# How to set priors for every level in a categorical variable (no reference level )

I have a variable “empirical” and it has two category levels, TRUE and FALSE. When put into the brms model, I only need to set prior and will get coeff for “empiricalTRUE” since “empiricalFALSE” is deemed the reference level.

How can I treat them as two parallel levels? Like I can set priors for empiricalTRUE and empiricalFALSE.

I aim to set same priors. I just don’t want to assume the empiricalTRUE has a bigger variability than empiricalFALSE.

Can you explain what you are trying to do? I don’t quite understand how a category can have a variance unless you are referring to a parameter that describes that category.
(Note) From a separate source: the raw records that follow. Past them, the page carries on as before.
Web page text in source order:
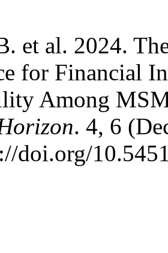
et al. 2024.
for Financial
Among
. 4, 6
doi.org/

Additionally, the variability (variance?) of one category will directly affect the variability of the other (they are equal), so it seems safe to say that you aren’t assuming the variability of one is greater than the other.

Yes, but that does not have to be true for the (prior on the) coefficients on those categories.

In this specific case,

Let’s say you estimate a model of the form

y = \alpha_0 + \alpha_1 TRUE.
with priors \alpha_0 \sim \textrm{normal}(0,1) and \alpha_1 \sim \textrm{normal}(0,1)

The implied prior for the average in the FALSE category is \textrm{normal}(0,1) and the implied prior for the TRUE category is \textrm{normal}(0,\sqrt{1^2 + 1^2}).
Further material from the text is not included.